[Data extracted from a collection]

⟨

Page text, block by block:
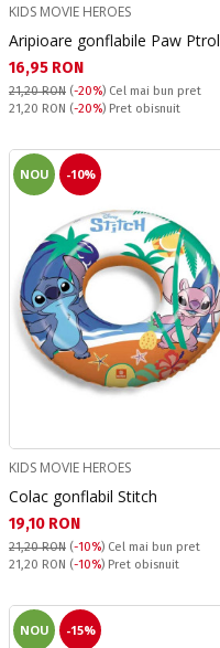
KIDS MOVIE HEROES
Aripioare gonflabile Paw Ptrol
Текуща цена:
16,95 RON
21,20 RON (-20%) Cel mai bun pret
Pret obisnuit:
21,20 RON (-20%) Pret obisnuit
NOU -10%
KIDS MOVIE HEROES
Colac gonflabil Stitch
Текуща цена:
19,10 RON
21,20 RON (-10%) Cel mai bun pret
Pret obisnuit:
21,20 RON (-10%) Pret obisnuit
NOU -15%
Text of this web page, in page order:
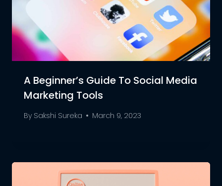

⟩

PROBLEM TO WORK ON
Reproduce each entry word for word and cut the images.

WRITTEN REPLY
Page text, block by block:
KIDS MOVIE HEROES
Aripioare gonflabile Paw Ptrol
Текуща цена:
16,95 RON
21,20 RON (-20%) Cel mai bun pret
Pret obisnuit:
21,20 RON (-20%) Pret obisnuit
NOU -10%
KIDS MOVIE HEROES
Colac gonflabil Stitch
Текуща цена:
19,10 RON
21,20 RON (-10%) Cel mai bun pret
Pret obisnuit:
21,20 RON (-10%) Pret obisnuit
NOU -15%
Text of this web page, in page order:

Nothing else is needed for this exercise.